加拿大急诊室大夫布莱恩·高德曼(Brian Goldman)以一个医生的角度:“重点是,在一个医疗知识以两到三年为单位成倍增长的医院体系中,我们无法紧跟着这些知识的增长。睡眠不足的情形绝对是非常普遍的,而我们也无法摆脱这个问题。我们自己的直觉偏差也会直接影响到我们的结论。比如说,我可以为一位胸痛的病人记录下完美的病历。但如果这位同样的胸痛的病人当时胡言乱语再加上呼吸带着些许的酒精味的话,我写下的病历便会挟带着些许的轻蔑。而这份病历便会截然不同。我不是机器人,不会每次都做同样的事情。我的病患也不是车子,他们不会每次都用相同的方式去描述他们的症状。因此错误是无可避免的。如果真像我被教导的体系那般赶出所有出错的医护专业人员,那么这个领域便不会有人留下。”

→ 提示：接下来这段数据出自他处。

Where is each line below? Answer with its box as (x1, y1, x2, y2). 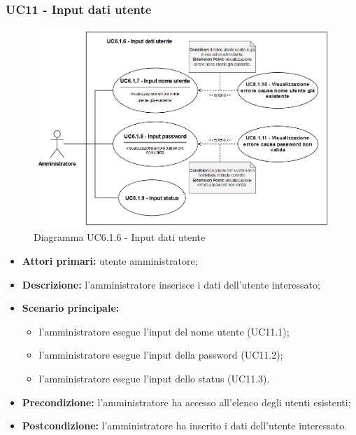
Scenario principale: (22, 301, 120, 315)
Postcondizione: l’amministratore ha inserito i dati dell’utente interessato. (22, 418, 348, 433)
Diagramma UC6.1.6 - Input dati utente (34, 230, 206, 244)
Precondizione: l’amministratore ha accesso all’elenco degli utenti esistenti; (22, 394, 351, 409)
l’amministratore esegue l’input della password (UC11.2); (38, 347, 283, 362)
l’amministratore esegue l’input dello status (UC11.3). (38, 371, 270, 386)
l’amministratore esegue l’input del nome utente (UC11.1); (38, 324, 290, 338)
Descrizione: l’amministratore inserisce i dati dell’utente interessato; (22, 277, 320, 291)

这一切都是医学的真相,但它对于患者来说极为残酷。葛文德指出了医患都无法逃脱的临床医学悖论:“如果一个体系的正常运作必须依赖完美的表现,那么很多错误会伺机冒出来。”即使人们能够从理智上接受孰能无过的事实,但从感情上他们能够接受由患者付出代价的现实吗?

被消解的病人

医患关系的紧张是现代医学中的一个普遍现象。香农·布朗利(Shannon Brownlee)指出研究显示,在最近三十年中,美国患者对医生的满意度以及对医疗质量认可度急速下降。在网络上,他们对医生的抱怨和中国病人并没有太多区别:被医生们匆忙赶出诊室而错过了重要的诊断,看病诊察时医生的盯着计算机屏幕而从未认真看看病人,不愿意听患者的诉说等等。
罗伊·波特 (Roy Portey) 在《剑桥医学史》中说,现代医学停止了给予病人自己想要得东西。当病人对新药感激不尽的同时,对开这些药的医生也越来越不满意。在这个时候,医生头上的胜利桂冠被摘走,对立情绪也进入医患关系之中。

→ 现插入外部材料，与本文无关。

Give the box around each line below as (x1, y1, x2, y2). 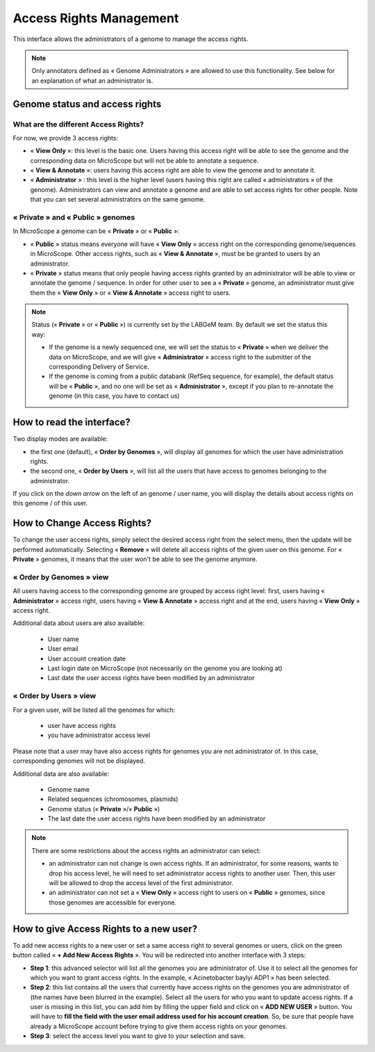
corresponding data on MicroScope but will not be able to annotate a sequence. (30, 156, 259, 165)
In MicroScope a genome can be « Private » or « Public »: (12, 227, 180, 236)
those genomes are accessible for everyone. (49, 898, 177, 907)
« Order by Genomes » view (12, 572, 109, 582)
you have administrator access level (47, 731, 151, 740)
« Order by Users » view (12, 691, 97, 701)
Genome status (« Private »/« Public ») (47, 804, 160, 813)
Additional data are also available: (12, 769, 109, 778)

那种医学原本给予病人却又抽走的东西是什么呢?英国莱斯特大学社会学家尤森 (N.D.Jewson)提出一种观点:在现代科学的发展过程中,病人消失了。
在人类历史的很长时间里,医生们都在努力提出一种认识疾病的方法论。17 世纪的法国哲学家笛卡尔认为,要了解这个世界,必须将一个复杂问题尽可能细分为许多简单的部分,对每一个部分都加以测量,无法测量的部分必须把它分解为可以测量的形式。他在《论人》和《论胎儿的形成》两本书提出,人的各种器官就同钟表里的齿轮和发条一样拨上弦它就能动,血液循环就是发动力。1933 年美国芝加哥世界博览会上,展览馆的入门处安放了一架巨大的透明人体模型,其内脏透明可见。主办方说,这个模型完全采用了最先进的机电零部件,并告知观众可以由这些部件来完成一切生理功能。
如果人体就像机器一样,那么对人体的不断拆分研究也就可能最终解答疾病之迷。笛卡尔的机械论启发了医学家们。

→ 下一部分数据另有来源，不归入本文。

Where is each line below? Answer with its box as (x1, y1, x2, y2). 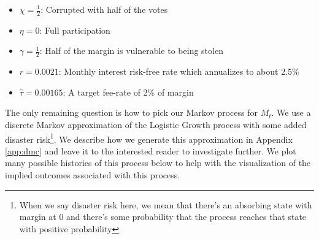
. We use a (271, 106, 311, 119)
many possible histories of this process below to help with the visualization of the (5, 156, 311, 169)
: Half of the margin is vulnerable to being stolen (39, 44, 223, 57)
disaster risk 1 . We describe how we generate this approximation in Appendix (5, 131, 293, 145)
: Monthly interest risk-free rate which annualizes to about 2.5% (58, 65, 299, 78)
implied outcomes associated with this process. (5, 169, 180, 181)
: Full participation (39, 23, 110, 36)
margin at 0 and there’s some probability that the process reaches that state (19, 210, 307, 223)

临床医学发展过程中最重要的转折点是病理解剖学的建立。18 世纪初,在博洛尼亚大学,医学家莫尔加尼(Giovanne BattistaMorgagni)认为,病人临床上出现的症状,是因为与之相关的部位或器官发生了病变。他做过近 700 例尸体解剖,将生前找他看病的病人的症状与其死后的病理解剖联系起来,总结在《由解剖观察诸病位置与原因》这本书中,该书被誉为病理解剖学的奠基之作。在书中,莫尔加尼提出了一个非常重要的观点,就是“病灶”。“病灶”就像是机器里损坏的那个点。从此,西方医学就进入到了寻找病灶的还原论逻辑之中。
生理学家们把人体这架机器拆开,研究每个部件的功能,从 500 年前用肉眼细致观察器官和组织,到 300 年前用显微镜观察细胞和细菌,到 50 年前用电子显微镜直接拍摄蛋白质分子和病毒的形态。这种研究路径对临床医学也产生了深刻的影响。
尤森认为,医学知识改变了医疗关系。法国大革命后巴黎医院的改革,形成了新的医院医学,理学检查和病理解剖在医疗中占据中心地位,从前医生十分注重的病人自述和生活史不再是诊断和解释疾病发生原因的重要依据。理学检查可以发现病因,病理解剖可以证实身体组织的病变。过去整体而又具有个性的“病人”(sick man),到了医院医学阶段已经化约为各个器官与组织。19 世纪实验室在德国兴起,疾病的诊断解释更是化约为细胞和生化反应的微观层次,病人的自述和治疗想法在就诊过程中更加无足轻重了。
病人的语言已不再是医生关注的焦点,医生所要获取的信息,主要不是病人提供的病情,而是分解为呼吸、脉搏、体温、血液、器官等若干项目的检验参数。福柯敏锐地指出:当莫尔干尼创建了病理解剖学,法国医学家比夏从组织水平研究生命之后,疾病的征象与可能性不再基于推衍,而是可见的目视、确凿的病理定位和指标。于是医生们不再询问患者“怎样不舒服”,而是径直叩问“哪儿不舒服”。医生们直奔作为客体的疾病,曾经作为主体的病人消失了。

疾痛

从科学的角度看,病人的“消失”具有诊断治疗上的意义,它有助于廓清疾病的真相。医生们感到,实现了对病人进行有效治疗,也就没有必要去谋求医患的亲密关系所带来的心理好处了。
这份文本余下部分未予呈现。